INPUT FOR THIS TASK:

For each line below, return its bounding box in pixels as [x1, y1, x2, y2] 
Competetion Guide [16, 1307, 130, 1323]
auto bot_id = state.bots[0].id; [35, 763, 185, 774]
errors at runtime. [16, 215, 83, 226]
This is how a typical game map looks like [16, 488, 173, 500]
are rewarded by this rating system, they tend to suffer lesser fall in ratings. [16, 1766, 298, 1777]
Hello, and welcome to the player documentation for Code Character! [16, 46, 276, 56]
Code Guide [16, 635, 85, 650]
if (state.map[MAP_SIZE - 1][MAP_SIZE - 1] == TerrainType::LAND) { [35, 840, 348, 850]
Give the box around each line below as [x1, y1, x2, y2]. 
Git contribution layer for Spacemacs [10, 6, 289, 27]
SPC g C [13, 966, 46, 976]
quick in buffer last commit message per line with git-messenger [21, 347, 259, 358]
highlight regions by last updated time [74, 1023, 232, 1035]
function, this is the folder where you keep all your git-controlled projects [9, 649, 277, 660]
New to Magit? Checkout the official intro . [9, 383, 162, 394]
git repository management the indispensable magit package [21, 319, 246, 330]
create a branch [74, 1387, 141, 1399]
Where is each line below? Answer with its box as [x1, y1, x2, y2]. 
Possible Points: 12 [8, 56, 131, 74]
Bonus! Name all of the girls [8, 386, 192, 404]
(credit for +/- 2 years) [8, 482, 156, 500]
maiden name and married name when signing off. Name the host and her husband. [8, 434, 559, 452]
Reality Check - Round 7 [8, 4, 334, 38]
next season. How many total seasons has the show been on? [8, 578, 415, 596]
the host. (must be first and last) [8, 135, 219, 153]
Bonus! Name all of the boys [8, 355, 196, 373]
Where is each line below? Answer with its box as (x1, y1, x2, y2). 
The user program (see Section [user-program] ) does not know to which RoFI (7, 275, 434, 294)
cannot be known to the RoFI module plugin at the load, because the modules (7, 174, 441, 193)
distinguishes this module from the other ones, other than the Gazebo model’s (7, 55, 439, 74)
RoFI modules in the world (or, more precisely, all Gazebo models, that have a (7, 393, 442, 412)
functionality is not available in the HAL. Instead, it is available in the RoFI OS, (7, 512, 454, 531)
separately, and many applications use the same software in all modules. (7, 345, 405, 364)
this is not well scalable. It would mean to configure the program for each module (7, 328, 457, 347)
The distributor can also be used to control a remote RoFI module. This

EXERCISE AIM:
Every line from the start of the listing through the line with "are rewarded by" should be reproduced exactly, and no other line.

YOUR SOLUTION:
For each line below, return its bounding box in pixels as [x1, y1, x2, y2] 
Competetion Guide [16, 1307, 130, 1323]
auto bot_id = state.bots[0].id; [35, 763, 185, 774]
errors at runtime. [16, 215, 83, 226]
This is how a typical game map looks like [16, 488, 173, 500]
are rewarded by this rating system, they tend to suffer lesser fall in ratings. [16, 1766, 298, 1777]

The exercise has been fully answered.